– У влюбленного была бы гитара, скрипка, или он пел бы, – ответил Педро Камачо, глядя на меня с презрением, смешанным с состраданием. – А этот плачет, сколько потоков слез!…
Мне хотелось, чтобы писака рассказал все по порядку, но он не был собран и сосредоточен, как обычно. Я узнал лишь, что вот уж которую ночь в одном из закоулков пансиона слышен плач и жильцы «Ла-Тапады» недовольны. Хозяйка, донья Атанасия, говорила, что ничего не знает, и, как выразился Педро Камачо, «ссылалась на вмешательство духов».
– Возможно, он оплакивает совершенное преступление, – предположил Педро Камачо тоном бухгалтера, вслух подводящего сальдо, и продолжал тащить меня за собой в направлении «Радио Сентраль» после того, как мы раз двенадцать обошли вокруг монумента. – Семейное преступление? А может, он отцеубийца, который в раскаянии рвет на себе волосы, истязает себя? А может, он – сын крысятника?

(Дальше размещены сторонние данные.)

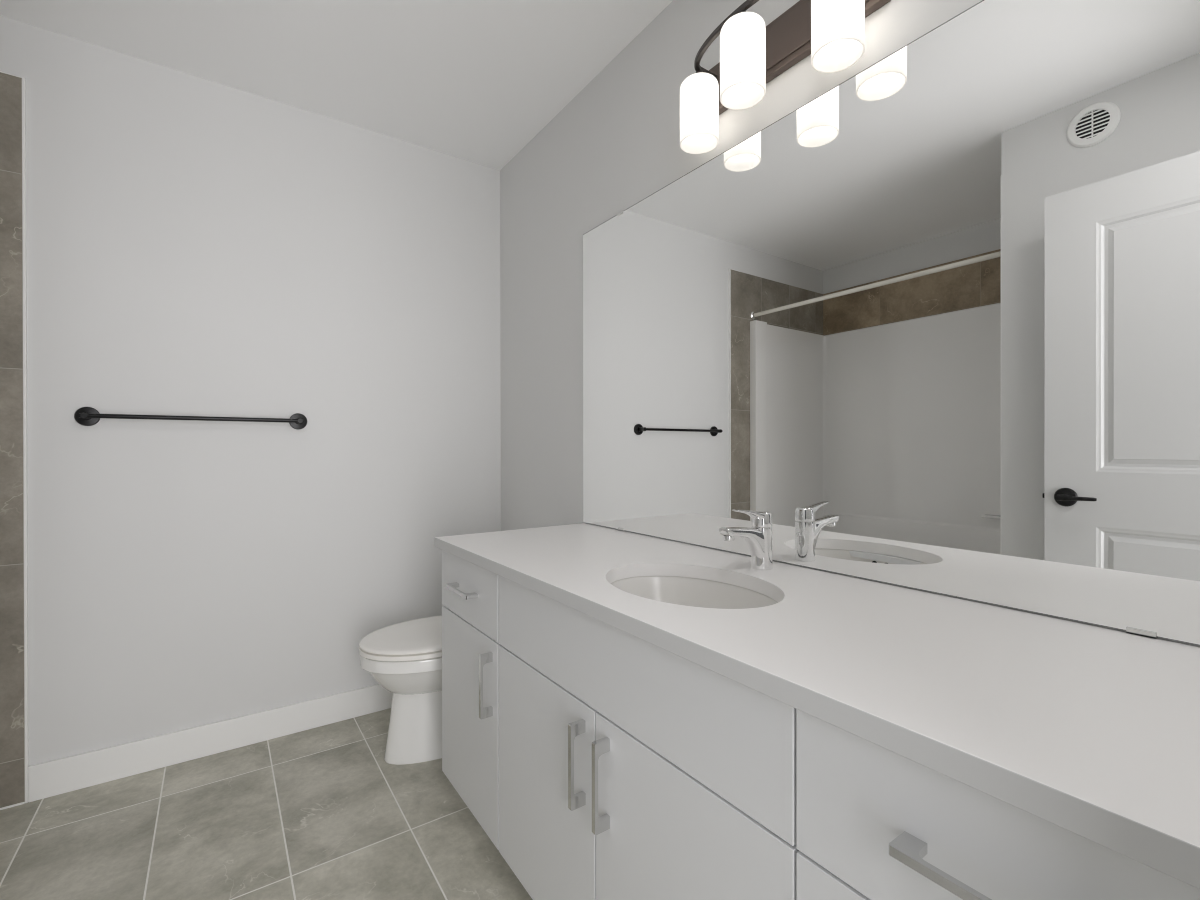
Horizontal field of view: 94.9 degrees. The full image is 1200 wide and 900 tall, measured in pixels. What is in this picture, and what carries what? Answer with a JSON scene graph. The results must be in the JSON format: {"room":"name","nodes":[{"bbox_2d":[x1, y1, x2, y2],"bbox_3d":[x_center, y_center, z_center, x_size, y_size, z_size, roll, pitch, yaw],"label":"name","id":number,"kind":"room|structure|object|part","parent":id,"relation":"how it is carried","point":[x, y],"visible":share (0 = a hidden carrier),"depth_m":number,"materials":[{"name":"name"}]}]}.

Педро Камачо отнюдь не был взволнован, однако я убедился, что на этот раз он более рассеян, чем прежде, и менее способен слушать, поддерживать разговор и помнить, что рядом с ним кто-то есть. Я был уверен, что он меня не замечает, и надеялся, что он продлит свой монолог: слушать Камачо означало наблюдать за полетом его фантазии. Однако столь же неожиданно, как заговорил он о невидимом плачущем, Педро Камачо замолчал. Он вошел в свою каморку, снял черный пиджак и галстук-бабочку, натянул на голову сетку для волос и надел дамский парик с пучком, вытащенный из другого пластикового пакета. Я не вытерпел и рассмеялся:
– С кем имею честь?
– Я должен давать советы одному сотруднику лаборатории, по убеждениям франкофилу, убивающему собственного ребенка, – объяснил Педро Камачо со смешком, нацепив вместо прежней библейской бороды яркие серьги и наклеивая на щеку кокетливую мушку. – До свидания, дружище.
Я не успел сделать и шага к выходу, как услышал ровное, уверенное, быстрое, неизменное постукивание «ремингтона». В автобусе, направляясь в Мирафлорес, я размышлял о жизни Педро Камачо. Какая же социальная среда, какие личные связи, отношения, проблемы, случайности, факты породили это литературное призвание (литературное ли? А если нет, тогда что же это?), которое претворилось в действие, вылилось в творческий труд и нашло своих почитателей? Как можно быть пародией на писателя и одновременно единственным человеком в Перу, достойным писательского звания по времени, отданному профессии, и по числу созданных произведений?.. Почему те, для кого литература была лишь предметом тщеславия или прихотью, считались более достойными именоваться писателями, чем Педро Камачо, который только и жил для того, чтобы писать? Не потому ли, что те читали (или по крайней мере знали, что должны были прочесть) Пруста, Фолкнера, Джойса, а Педро Камачо был почти малограмотен? Я размышлял об этом с грустью и горечью. Мне становилось все яснее, что единственно, кем я хочу быть, так это писателем, и каждый раз я убеждался, что достичь этого можно, если полностью – душой и телом – посвятишь себя литературе. Я не хотел стать полуписателем, писателишкой, я мечтал стать настоящим писателем, как… кто же?
Я знал лишь одного, кто целиком отдавался своему призванию с одержимостью и страстью, и это был боливийский радиодраматург – потому он так обворожил меня.
В доме стариков меня ждал сияющий счастьем Хавьер. Он придумал на воскресенье такую программу, что и мертвого можно было расшевелить. Хавьер как раз получил свою ежемесячную субсидию от родителей из Пиуры, да еще со щедрой прибавкой по случаю предстоящих национальных праздников. Он решил, что «лишние» соли мы истратим вчетвером.
– Специально для тебя я приготовил интеллектуально-космополитскую программу, – говорил Хавьер, покровительственно похлопывая меня по плечу. – Аргентинская труппа Франсиско Петроне, ужин по-немецки в ресторане «Ринкон-Тони» и на французский манер завершение праздника в ночном клубе «Негро-Негро» с танцами болеро в полнейшей темноте.